Much of the story is focused on Frankie — the lowlife thief who stages the poker game stick em’ up. Frankie comes close to being warmed to by the audience, but never quite manages. His struggle is swallowed by the general helplessness of the film. His partner, Russell, is subject to the same fate – though he leans closer to resignation than foolish hope. Jackie Cogan (Brad Pitt) seems to be less consumed by hopelessness than the others, and because of this, appears to be the superior character – one might think back to the bar scene with Mickey. The mysterious lawyer whom Jackie confides in, has distanced himself and seems to be detached from the world portrayed in the film – you can sort of imagine him with his wife and kids, putting his feet up by the fire after work.

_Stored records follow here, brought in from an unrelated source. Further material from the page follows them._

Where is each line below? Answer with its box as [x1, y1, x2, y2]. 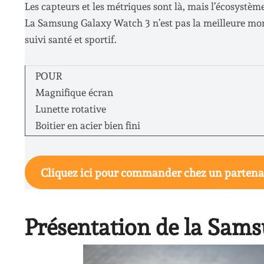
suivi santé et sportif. [25, 34, 117, 46]
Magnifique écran [35, 86, 113, 98]
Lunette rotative [35, 103, 106, 115]
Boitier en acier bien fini [35, 119, 140, 131]

And then, Dominik’s dialogue enthrals the viewer – the conversation is perhaps what structures the atmosphere stirred up by the direction, the characters and the setting. The script is the encapsulation of a comedic grief – take, for example, the exchange that takes place pre-robbery, in the car, between Frankie and Russell. Ben Mendelsohn likes to talk about screwing dogs – and he lets Frankie (and the audience) in on a disturbing confession. Also, Jackie describes his philosophy on killing people from close range, “they cry, the plead, they beg, they piss themselves, they cry for their mothers. It gets embarrassing, I like to kill em’ softly. From a distance”.
The political side of the film worms its way into the viewer’s head, infused throughout – and focusing very much on period politics (and the 2008 Obama/McCain Campaign) through television and radio coverage playing behind bars, in cars and resonating from behind the picture. The question from the start seems to be “What do America’s leaders really know?” as people kill each other on the street for money while Obama talks about the nation’s unity. The film’s political critique of American society is one of capitalism and America as a “business” – Dominik states that he plays with the gangster genre because it is the only genre in cinema which makes being solely motivated by money acceptable.
On one level, Killing Them Softly is reminiscent of so many other gangster/crime films that preceded it. The plot itself is remarkably simple. What saves it from mediocrity is the fact that this simplicity allows the director all the space he needs to fiddle with it, play with character development, substantiate the dialogue, touch it up stylistically and turn it into the edgy, art-house feature it presents itself as.